You’re always flippant and sanguine when it comes to the suffering of the Palestinians. If the roles were reversed, you would be screamign like a banshee about human rights, and how civlians are human beings and all manner of crap.
Bullshit. It’s not a conundrum. That’s exaclty how they wanted it, as expressed by Sharon when he determined that Gaza would be put on a diet. McClatchy revealed that Israel’s agenda is not security but ecobnomic warfare.
Who do you think you’re kidding Witty? Are you imaginging a silent audience out there in cyberspace who are heargin your BS for the first time, hanging onto your every word?
As always, the Witty perrenial blind spot is on perfect display. Whatever scenarion he imagines, it always involves Hamas commitng the violence, the evil, breaking ceasefires, doing all the killing – with the passive and vulnerable Israelis struggling to defend themselves.
In what univere Witty, do you imagine that an alienated entity like Hamas, could confront and alienate Israel? How much Zioniocaise addiction is required to enter this Zionist Twighlight zone and envisage such a reality?
All of this has been debunked countless times and explained to you Witty? Why do you cling to such myths and fairytales? Does it represent your method to cope with reality?
It boggles the mind how Witty can still obsess about the recognition of Israel while Israel is fighting tooth and nail at the UN to block reogntion of Palestine. Un-friggin-believable.
The Arab Peace Initiative offers to recognize Israel. Hamas has said they would accept it if adopted. Israel has rejected it.
Hamas and the PA have made steps to form a unity government. The Israeli leadership not only has refused to negotiate with such a unity leadership, but insisted that peace is impossible until the unity agreement is torn up.
But hey, it’s all the fault fo Hamas right Witty?
Yet, the senile and incoherent village idiot sits in the corner, huddled in a foetal position and rocks back and forth repeating to himself over and over again “it’s all the fault of Hamas”.
Shingo,
Why so much binary thinking?
I support the Palestinian petition, though acknowledge that it can go way haywire.
The Hamas/PA unity government is tentative at this point. Noone in the world is confident of its endurance or effectiveness. Hamas wants the unity to be based on resistance. PA wants the unity to be based on constructiveness, and prospects of negotiation with Israel.
The PA approach is the only prospective basis of unity. I’m sure it is subject to criticism, but constructive criticism, not rationalization for unending war posture.
Likud is exposed electorally. After September passes, there will be choices to be made in Israel. If Palestine keeps a door open to negotiation, we can avoid regional war. Sober heads can reconcile, if they don’t do things to burn bridges in the meantime.
Yes Witty,
What use is binary thinking when you’ve been programmed to blame Hamas, regardless of the facts or reality?
The state of the Hamas/PA unity agreement has nothing to do with what shape they want the unity government to look like – it’s about who will be in power.
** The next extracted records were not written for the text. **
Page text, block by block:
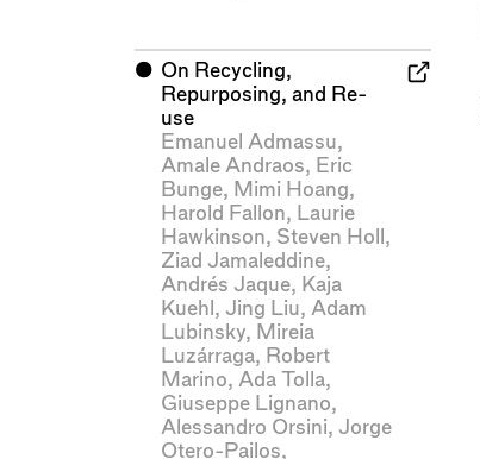
⬤ On Recycling,
Repurposing, and Re-
use
Emanuel Admassu,
Amale Andraos, Eric
Bunge, Mimi Hoang,
Harold Fallon, Laurie
Hawkinson, Steven Holl ,
Ziad Jamaleddine,
Andrés Jaque, Kaja
Kuehl , Jing Liu, Adam
Lubinsky, Mireia
Luzárraga, Robert
Marino, Ada Tolla,
Giuseppe Lignano,
Alessandro Orsini, Jorge
Otero-Pailos,
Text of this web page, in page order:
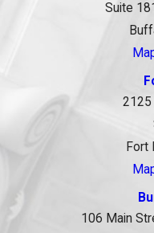
Suite
2125
Fort
106 Main
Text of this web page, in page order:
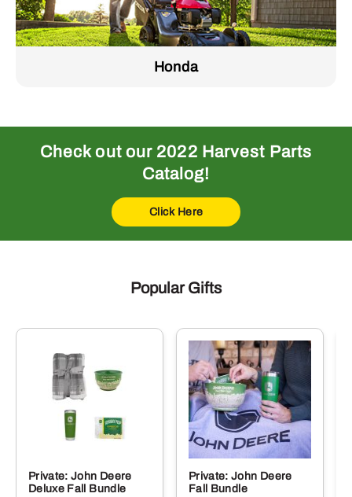
Honda
Check out our 2022 Harvest Parts
Catalog!
Click Here
Popular Gifts
Private: John Deere
Deluxe Fall Bundle
Private: John Deere
Fall Bundle
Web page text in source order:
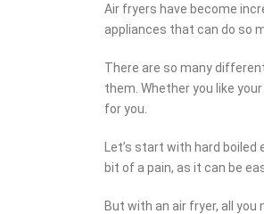
Air fryers have become
appliances that can do so
There are so many
them. Whether you like
for you.
Let’s start with hard
bit of a pain, as it can be
But with an air fryer, all
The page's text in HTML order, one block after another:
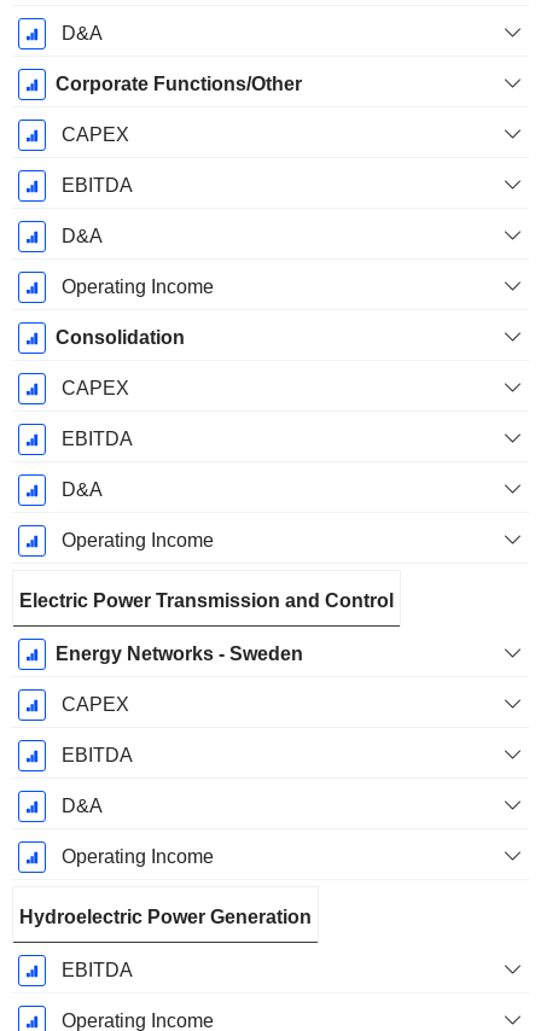
D&A
Corporate Functions/Other
CAPEX
EBITDA
D&A
Operating Income
Consolidation
CAPEX
EBITDA
D&A
Operating Income
Electric Power Transmission and Control
Energy Networks - Sweden
CAPEX
EBITDA
D&A
Operating Income
Hydroelectric Power Generation
EBITDA
Operating Income
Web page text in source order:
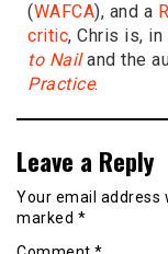
(WAFCA), and a
critic, Chris is,
to Nailand the
Practice.
Leave a Reply
Your email address
marked *
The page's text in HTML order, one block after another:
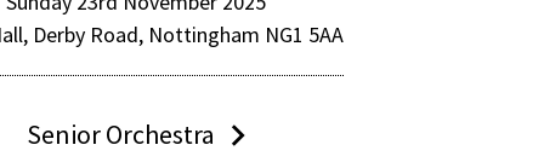
Derby Road, Nottingham NG1 5AA
Senior Orchestra
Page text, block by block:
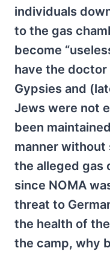
individuals
to the gas
become
have the
Gypsies and
Jews were not
been
manner without
the alleged gas
since NOMA
threat to
the health of
the camp, why
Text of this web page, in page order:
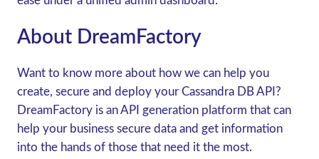
About DreamFactory
Want to know more about how we can help you
create, secure and deploy your Cassandra DB API?
DreamFactory is an API generation platform that can
help your business secure data and get information
into the hands of those that need it the most.
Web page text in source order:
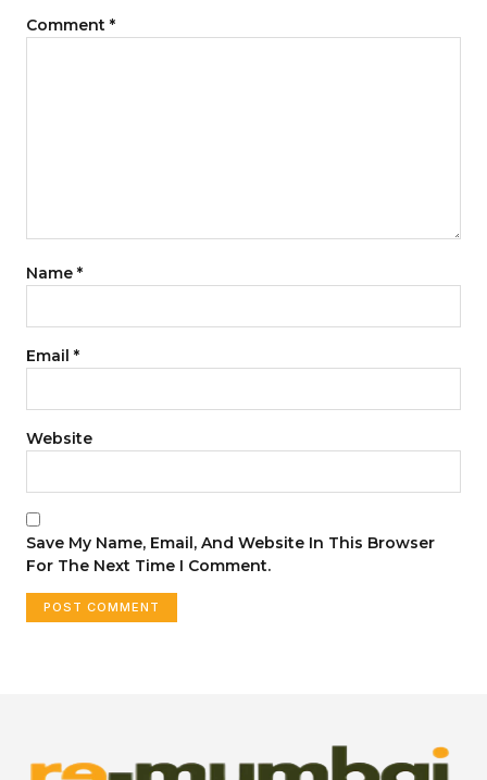
Comment *
Name *
Email *
Website
Save My Name, Email, And Website In This Browser
For The Next Time I Comment.
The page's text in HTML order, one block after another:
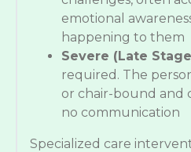
emotional
happening to them
Severe (Late
required. The
or chair-bound and
no communication
Specialized care
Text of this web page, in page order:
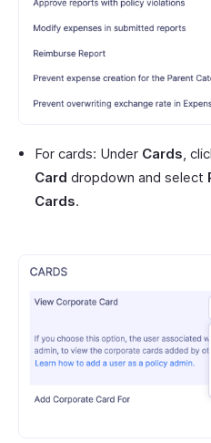
For cards: Under Cards,
Card dropdown and select
Cards.
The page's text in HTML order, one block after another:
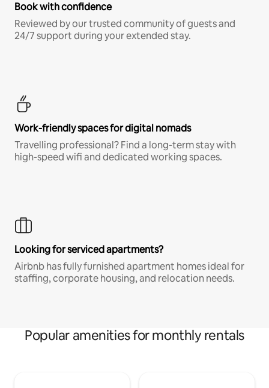
Book with confidence
Reviewed by our trusted community of guests and
24/7 support during your extended stay.
Work-friendly spaces for digital nomads
Travelling professional? Find a long-term stay with
high-speed wifi and dedicated working spaces.
Looking for serviced apartments?
Airbnb has fully furnished apartment homes ideal for
staffing, corporate housing, and relocation needs.
Popular amenities for monthly rentals
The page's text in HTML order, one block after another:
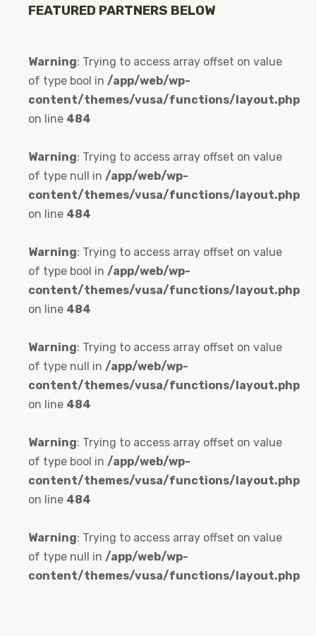
FEATURED PARTNERS BELOW
Warning: Trying to access array offset on value
of type bool in/app/web/wp-
content/themes/vusa/functions/layout.php
on line 484
Warning: Trying to access array offset on value
of type null in/app/web/wp-
content/themes/vusa/functions/layout.php
on line 484
Warning: Trying to access array offset on value
of type bool in/app/web/wp-
content/themes/vusa/functions/layout.php
on line 484
Warning: Trying to access array offset on value
of type null in/app/web/wp-
content/themes/vusa/functions/layout.php
on line 484
Warning: Trying to access array offset on value
of type bool in/app/web/wp-
content/themes/vusa/functions/layout.php
on line 484
Warning: Trying to access array offset on value
of type null in/app/web/wp-
content/themes/vusa/functions/layout.php
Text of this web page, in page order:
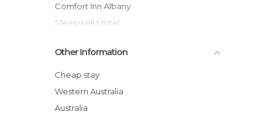
Comfort Inn Albany
Sleepwell Motel
Comfort Inn Albany
Best Western Albany Motel & Apartments
Albany Bayview Lodge YHA
Dolphin Lodge Albany - Self Contained
Other Information
Cheap stay
Western Australia
Australia
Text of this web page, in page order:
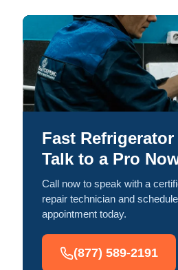
Fast
Talk to a Pro
Call now to speak with a
repair technician and
appointment today.
(877) 589-2191
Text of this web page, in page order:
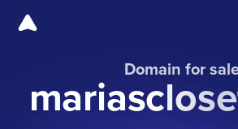
Domain for
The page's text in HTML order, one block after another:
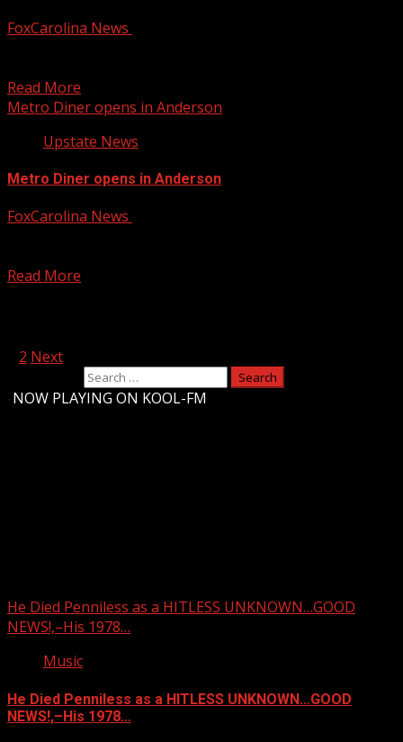
FoxCarolina News
Read More
Metro Diner opens in Anderson
Upstate News
Metro Diner opens in Anderson
FoxCarolina News
Read More
2 Next
NOW PLAYING ON KOOL-FM
He Died Penniless as a HITLESS UNKNOWN…GOOD
NEWS!,–His 1978…
Music
He Died Penniless as a HITLESS UNKNOWN…GOOD
NEWS!,–His 1978…
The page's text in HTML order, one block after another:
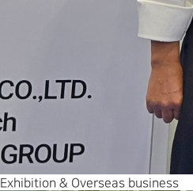
Exhibition & Overseas business
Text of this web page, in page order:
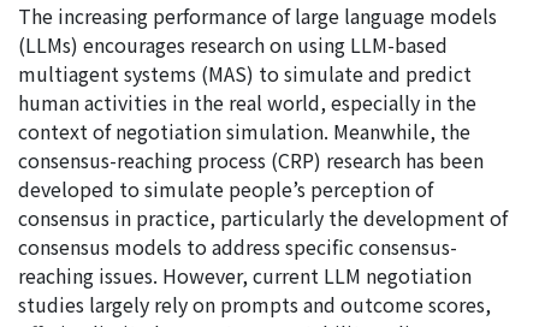
The increasing performance of large language models
(LLMs) encourages research on using LLM-based
multiagent systems (MAS) to simulate and predict
human activities in the real world, especially in the
context of negotiation simulation. Meanwhile, the
consensus-reaching process (CRP) research has been
developed to simulate people’s perception of
consensus in practice, particularly the development of
consensus models to address specific consensus-
reaching issues. However, current LLM negotiation
studies largely rely on prompts and outcome scores,
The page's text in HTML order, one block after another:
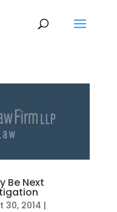
Be Next
30, 2014 |
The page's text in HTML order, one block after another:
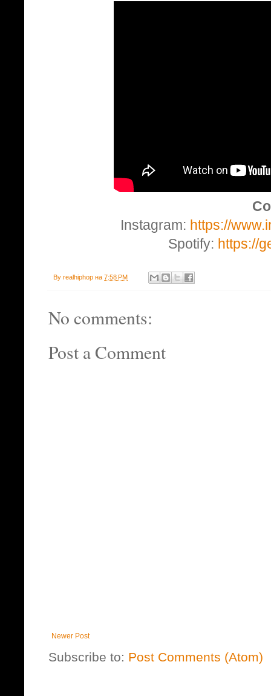
Instagram: https://
Spotify: https://
By realhiphop на 7:58 PM
No comments:
Post a Comment
Newer Post
Subscribe to: Post Comments (Atom)
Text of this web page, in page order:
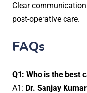
Clear
post-operative care.
FAQs
Q1: Who is the best
A1: Dr. Sanjay Kumar
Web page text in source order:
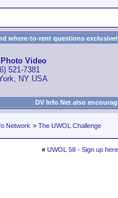
where-to-rent questions
Photo Video
521-7381
NY USA
DV Info Net also
Network > The UWOL Challenge
« UWOL 58 - Sign up here
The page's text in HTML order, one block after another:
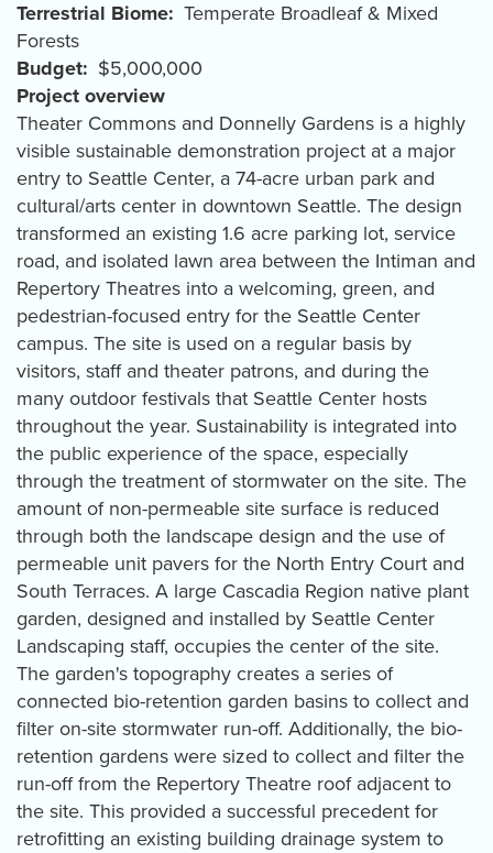
Terrestrial Biome
Temperate Broadleaf & Mixed
Forests
Budget
$5,000,000
Project overview
Theater Commons and Donnelly Gardens is a highly
visible sustainable demonstration project at a major
entry to Seattle Center, a 74-acre urban park and
cultural/arts center in downtown Seattle. The design
transformed an existing 1.6 acre parking lot, service
road, and isolated lawn area between the Intiman and
Repertory Theatres into a welcoming, green, and
pedestrian-focused entry for the Seattle Center
campus. The site is used on a regular basis by
visitors, staff and theater patrons, and during the
many outdoor festivals that Seattle Center hosts
throughout the year. Sustainability is integrated into
the public experience of the space, especially
through the treatment of stormwater on the site. The
amount of non-permeable site surface is reduced
through both the landscape design and the use of
permeable unit pavers for the North Entry Court and
South Terraces. A large Cascadia Region native plant
garden, designed and installed by Seattle Center
Landscaping staff, occupies the center of the site.
The garden's topography creates a series of
connected bio-retention garden basins to collect and
filter on-site stormwater run-off. Additionally, the bio-
retention gardens were sized to collect and filter the
run-off from the Repertory Theatre roof adjacent to
the site. This provided a successful precedent for
retrofitting an existing building drainage system to
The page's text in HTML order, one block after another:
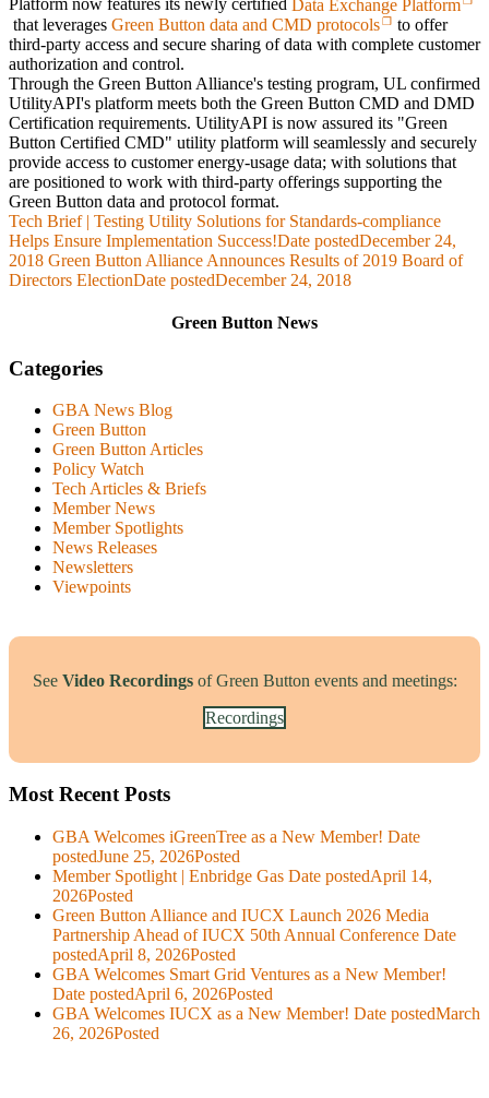
Platform now features its newly certified
Data Exchange Platform
that leverages Green Button data and CMD protocols
to offer
third-party access and secure sharing of data with complete customer
authorization and control.
Through the Green Button Alliance's testing program, UL confirmed
UtilityAPI's platform meets both the Green Button CMD and DMD
Certification requirements. UtilityAPI is now assured its "Green
Button Certified CMD" utility platform will seamlessly and securely
provide access to customer energy-usage data; with solutions that
are positioned to work with third-party offerings supporting the
Green Button data and protocol format.
Tech Brief | Testing Utility Solutions for Standards-compliance
Helps Ensure Implementation Success!Date postedDecember 24,
2018 Green Button Alliance Announces Results of 2019 Board of
Directors ElectionDate postedDecember 24, 2018
Green Button News
Categories
GBA News Blog
Green Button
Green Button Articles
Policy Watch
Tech Articles & Briefs
Member News
Member Spotlights
News Releases
Newsletters
Viewpoints
See Video Recordingsof Green Button events and meetings:
Recordings
Most Recent Posts
GBA Welcomes iGreenTree as a New Member! Date
postedJune 25, 2026Posted
Member Spotlight | Enbridge Gas Date postedApril 14,
2026Posted
Green Button Alliance and IUCX Launch 2026 Media
Partnership Ahead of IUCX 50th Annual Conference Date
postedApril 8, 2026Posted
GBA Welcomes Smart Grid Ventures as a New Member!
Date postedApril 6, 2026Posted
GBA Welcomes IUCX as a New Member! Date postedMarch
26, 2026Posted
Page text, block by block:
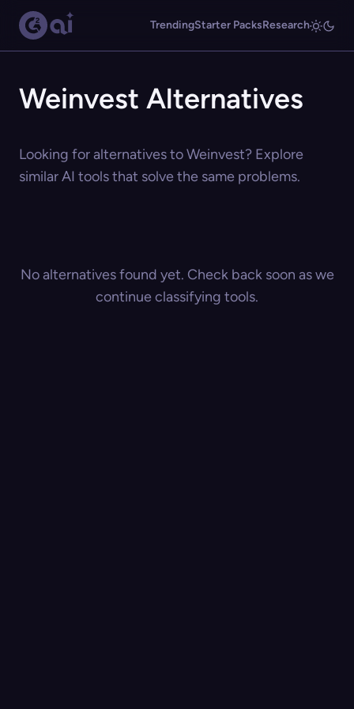
TrendingStarter PacksResearch
Weinvest Alternatives
Looking for alternatives to Weinvest? Explore
similar AI tools that solve the same problems.
No alternatives found yet. Check back soon as we
continue classifying tools.
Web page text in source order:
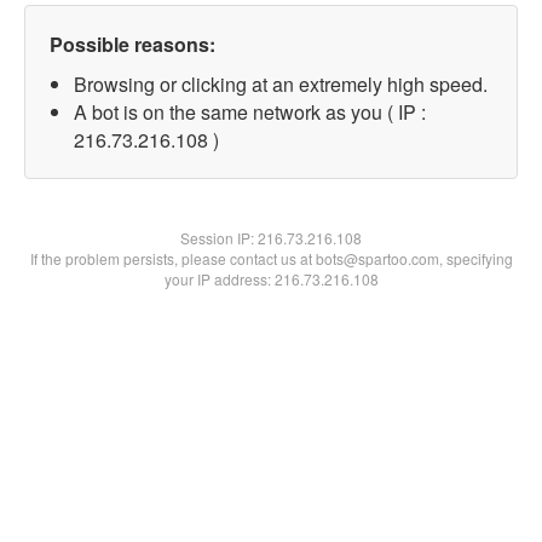
Possible reasons:
Browsing or clicking at an extremely high speed.
A bot is on the same network as you ( IP :
216.73.216.108 )
Session IP:216.73.216.108
If the problem persists, please contact us at bots@spartoo.com, specifying
your IP address: 216.73.216.108
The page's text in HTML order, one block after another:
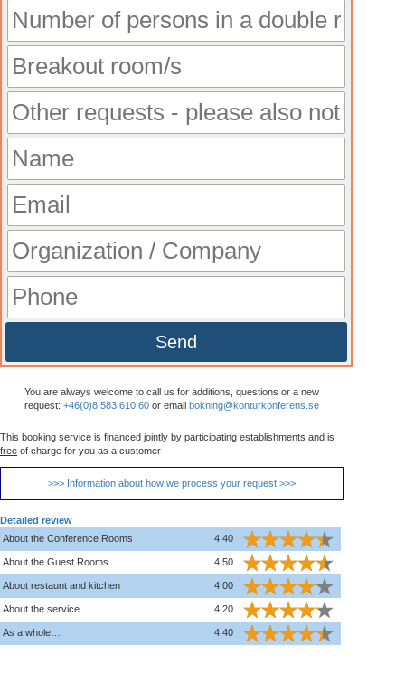
Send
You are always welcome to call us for additions, questions or a new
request: +46(0)8 583 610 60 or email bokning@konturkonferens.se
This booking service is financed jointly by participating establishments and is
free of charge for you as a customer
>>> Information about how we process your request >>>
Detailed review
About the Conference Rooms
4,40
About the Guest Rooms 4,50
About restaunt and kitchen 4,00
About the service 4,20
As a whole… 4,40

The PA has already exhausted the negotiation option. Israel won’t negotiate, certainly not to achieve an outcome. Furthermore, Abbas has already vowed that the PA will be disolved once the US vetos the resolution at the UNSC.
Likud have already theratened huge reprisals for the Palestinians after the vote. There is no possibility of negotiations. The Palestine Papers releaved what Israeli negotiations look like.
>> After September passes, there will be choices to be made in Israel. If Palestine keeps a door open to negotiation, we can avoid regional war.
I like how, in contrast to the very non-committal-sounding phrase “there will be choices to be made in Israel”, the dramatic-sounding sentence “If Palestine keeps a door open to negotiation, we can avoid regional war” appears to place the full burden for success or failure on Palestine.
Gawd forbid Israel should have to keep open – or even crack open! – a door to sincere negotiations!